From: Using a human cardiovascular-respiratory model to characterize cardiac tamponade and pulsus paradoxus

Figure 4

Right Heart Hemodynamics. Right heart hemodynamic waveforms for the control and 1000-ml effusion cases during apnea at mean pleural pressure (-3 mmHg). The systolic and diastolic intervals are indicated, with relatively shorter intervals in the 1000-ml effusion case due to higher heart rate.
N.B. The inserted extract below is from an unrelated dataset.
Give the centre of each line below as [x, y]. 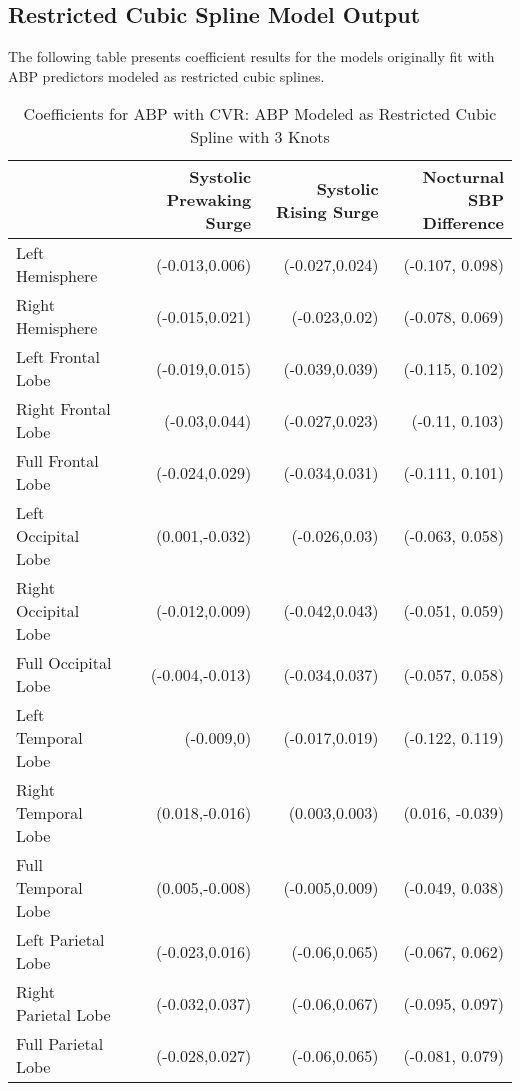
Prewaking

The left column shows normal pericardial pressure and right atrial pressure (Panel A), right atrial volume (Panel C), right ventricular volume (Panel E), tricuspid flow (Panel G), and inferior vena caval flow (Panel I), respectively. With 1000-ml effusion (right column), the right atrial pressure waveform is elevated to equalize pericardial pressure (Panel B) and the y-descent in particular is reduced (Panel B). Pericardial pressure displays two dips in pressure, corresponding to ventricular ejection (labeled systolic dip) and atrial ejection (labeled diastolic dip). Systolic atrial filling is slowed as shown by the gradual increase in right atrial volume (Panel D) and slower vena caval flow (Panel J). The reduced diastolic venous return (Panel J) is associated with a lower right atrial volume at end diastole (Panel D). Right ventricular volume variation exhibits reduction due to both filling and stroke output changes, with volume labels (ml) shown (Panels E-F). The E-wave is reduced and the A-wave is more prominent (Panel H). The reversed component of vena caval flow (AR) is no longer present (Panel J). The diastolic-to-systolic (D/S) venous volume ratio is shown below each case, which decreases with tamponade. See text for details.